Chapter 24
My mother once told me that the deserving always have a guardian angel, an angelo custode , watching over them to keep them on the path of righteousness. Of peace and love and light and all that.
She was once a very religious woman but after her life took a turn for the worst, Madre fell into despair, a lack of sanity and control, believing her angel abandoned her during the darkest point of her life. It was heartbreaking to witness the woman who lived by her faith as she managed a life by Padre’s side lose it all. God was no longer her saviour; her peace within the chaos. She stopped believing, attending church, and ended our nightly prayers when her brain finished rationalizing the recent events. God was no longer a coping mechanism for life’s struggles but a reminder of what never was.
“He didn’t listen to me beg when I needed him most. Why would he grant me well-wishes now?” To this day, her reasoning echoes through my ears.
At nine-years-old, I struggled to understand what could possibly drive her away from faith. Then I grew up. I learned what she suffered, what she gained, and what she lost.
Which is why I too stopped believing. Without her nightly prayers before tucking me in, I was raised the majority of my life without Him, and now, I see what many don’t. Religion is a farce, a belief that gets people through but doesn’t truly exist. By Padre’s side, the peace and love and light my mother prayed for didn’t exist. Instead, it was battles and viciousness and darkness.
Without Madre’s guidance and love, my development was shaped by death and blood. My choices were to either become Padre’s second-in-command, or die. Kill or be killed.
A brutality no kid deserved, but a lifestyle I endured nonetheless.
So while Madre’s claim that those who are deserving have a guardian angel could be true, I’m well aware that I’m not deserving. Not anymore. But in this instance, I believe her because I think one is currently hovering over me.
One with eyes so dark, they reflect the shadows of Hell rather than the rays in Heaven. So maybe she truly is my angelo custode , because no guardian angel of mine comes from above; that’s not where my soul is destined for. I know she’s mine because her expression says she is. The furrow between her brows as her head tips. Her lips move but whatever she says is lost in my mind’s blur.
Maybe I’m growing mad like Madre did for a short time after experiencing what she had. Or the pain originating in my leg is making everything fuzzy and senseless, causing hallucinations, which is more likely the reason.
She frowns, but my broken, injured mind views it instead as a smile.
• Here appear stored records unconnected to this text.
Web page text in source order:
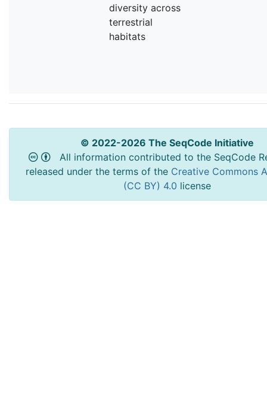
diversity across
terrestrial
habitats
© 2022-2026 The SeqCode Initiative
All information contributed to the SeqCode
released under the terms of the Creative Commons
(CC BY) 4.0 license
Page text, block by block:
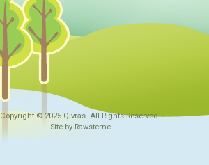
Copyright © 2025 Qivras. All Rights Reserved.
Site by Rawsterne
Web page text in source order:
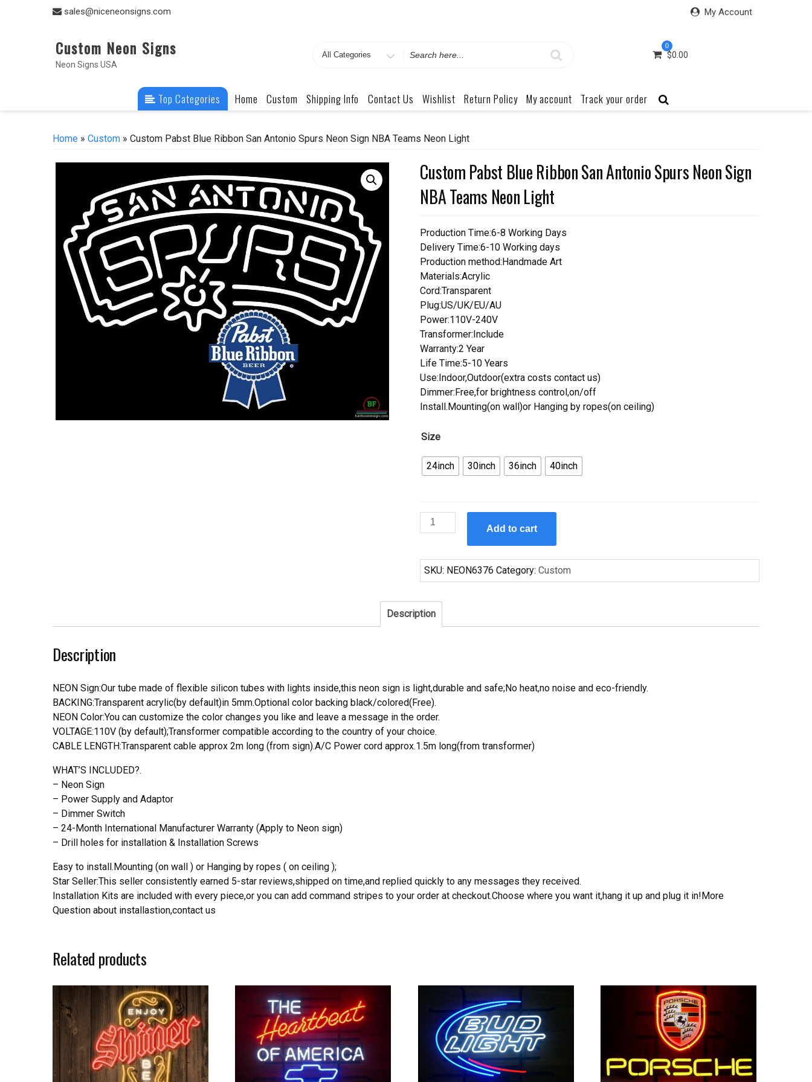
sales@niceneonsigns.com My Account
Custom Neon Signs
Neon Signs USA
Search
0
$0.00
Top Categories Home Custom Shipping Info Contact Us Wishlist Return Policy My account Track your order
Home » Custom » Custom Pabst Blue Ribbon San Antonio Spurs Neon Sign NBA Teams Neon Light
Custom Pabst Blue Ribbon San Antonio Spurs Neon Sign
NBA Teams Neon Light
Production Time:6-8 Working Days
Delivery Time:6-10 Working days
Production method:Handmade Art
Materials:Acrylic
Cord:Transparent
Plug:US/UK/EU/AU
Power:110V-240V
Transformer:Include
Warranty:2 Year
Life Time:5-10 Years
Use:Indoor,Outdoor(extra costs contact us)
Dimmer:Free,for brightness control,on/off
Install.Mounting(on wall)or Hanging by ropes(on ceiling)
Size
24inch 30inch 36inch 40inch
Custom
Pabst
Ribbon
San
Spurs
Neon
Light
quantity
Add to cart
SKU: NEON6376 Category:Custom
Description
Description
NEON Sign:Our tube made of flexible silicon tubes with lights inside,this neon sign is light,durable and safe;No heat,no noise and eco-friendly.
BACKING:Transparent acrylic(by default)in 5mm.Optional color backing black/colored(Free).
NEON Color:You can customize the color changes you like and leave a message in the order.
VOLTAGE:110V (by default);Transformer compatible according to the country of your choice.
CABLE LENGTH:Transparent cable approx 2m long (from sign).A/C Power cord approx.1.5m long(from transformer)
WHAT’S INCLUDED?.
– Neon Sign
– Power Supply and Adaptor
– Dimmer Switch
– 24-Month International Manufacturer Warranty (Apply to Neon sign)
– Drill holes for installation & Installation Screws
Easy to install.Mounting (on wall ) or Hanging by ropes ( on ceiling );
Star Seller:This seller consistently earned 5-star reviews,shipped on time,and replied quickly to any messages they received.
Installation Kits are included with every piece,or you can add command stripes to your order at checkout.Choose where you want it,hang it up and plug it in!More
Question about installastion,contact us
Related products
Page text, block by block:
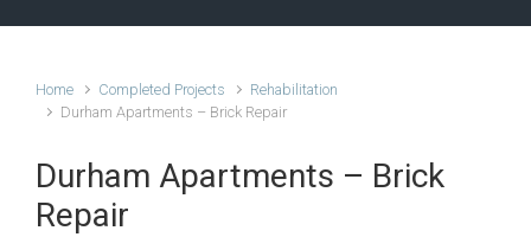
Home Completed Projects
Rehabilitation
Durham Apartments – Brick Repair
Durham Apartments – Brick
Repair

A smile from my fallen guardian angel, complete with black wings and horns, so perhaps Madre is right.
Il mio angelo custode is here because I deserve death.
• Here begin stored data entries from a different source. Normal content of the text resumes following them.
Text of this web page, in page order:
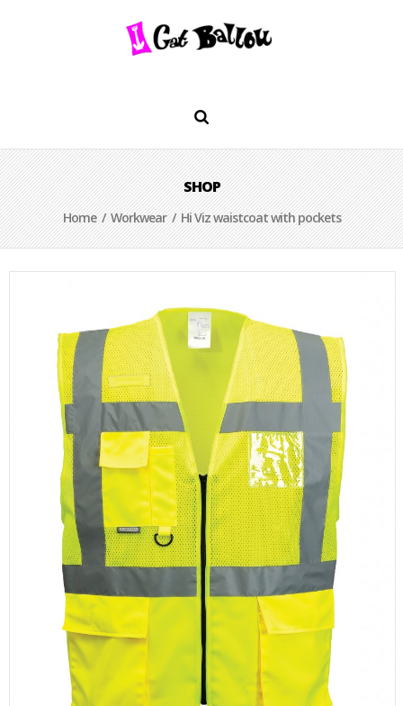
SHOP
Home/Workwear/ Hi Viz waistcoat with pockets
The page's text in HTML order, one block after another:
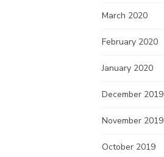
March 2020
February 2020
January 2020
December 2019
November 2019
October 2019
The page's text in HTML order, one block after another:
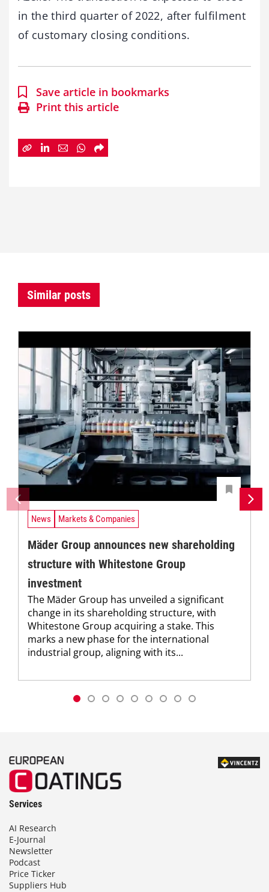
in the third quarter of 2022, after fulfilment
of customary closing conditions.
Save article in bookmarks
Print this article
Similar posts
News Markets & Companies
Mäder Group announces new shareholding
structure with Whitestone Group
investment
The Mäder Group has unveiled a significant
change in its shareholding structure, with
Whitestone Group acquiring a stake. This
marks a new phase for the international
industrial group, aligning with its...
Services
AI Research
E-Journal
Newsletter
Podcast
Price Ticker
Suppliers Hub
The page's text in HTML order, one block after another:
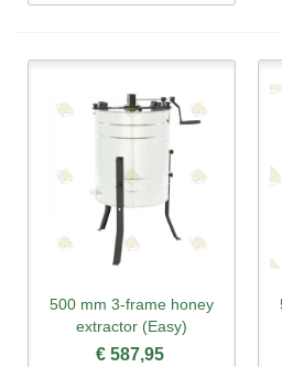
500 mm 3-frame honey
extractor (Easy)
€ 587,95

And she’s come to deliver it.
“ Yebat'! Vanessa!” A female voice but not my angel’s.
“I found him outside in the tree line. Call the doctor now.”
“Are you sure?”
A pause. Is this the debate on whether my soul goes up or down?
“Death from a gunshot wound is too easy. I need answers, and he’s useless to me in this condition, so yes, I’m sure.”
“All right then.”
Pakhan.
Vanessa Volkov.
That’s why I’m in Russia rather than my beloved Italian lands.
Why living beauty is hovering over me, her lips moving as she speaks to the man on my right. Their conversation is muted behind weakness so I can’t make them out.
I despise being weak. Especially now. Especially here, in enemy territory.
Padre would be ashamed.
Madre would tell me to keep my head high.
Except both aren’t around right now.
“You, and your entire family will pay for what you’ve done to mine.”
Death is one way…and if I survive, certainly a preferred path to vengeance. After all, can’t get more equal than a life for a life.
But Ursin would give his own life before seeing me?—
And it’d be Vanessa’s worst nightmare.
If I survive.
If I survive, might just have to see how future events unfold…
White.
Heaven?
Nah, too easy. There were no pearly gates, fluffy clouds, or a gentle chorus of angels—all the things my mother claimed we’d see in the afterlife.
In the next flash, the light fades out in exchange for complete shadows.
Hell? Death coming to suck me down below? To burn my soul, probably right alongside my father for the criminal life he led.
“Zeno.”
With that simple sound, with my name spoken by my angel, colours bloom. Blue, purple, yellow, and green.
But mainly blue. A sapphire colour of eyes so multifaceted, so knowing, they draw me back to the top of consciousness. Lull me forward, promising a more painful death than what I nearly experienced.
Because when I open my eyes, ignoring the room around me or even the position my body’s strapped down in, it’s not a guardian angel above me.
No, Madre’s wrong, as I always knew she was. Someone like me doesn’t get one of those .
Instead death stands beside me in the form of the Merciless Queen.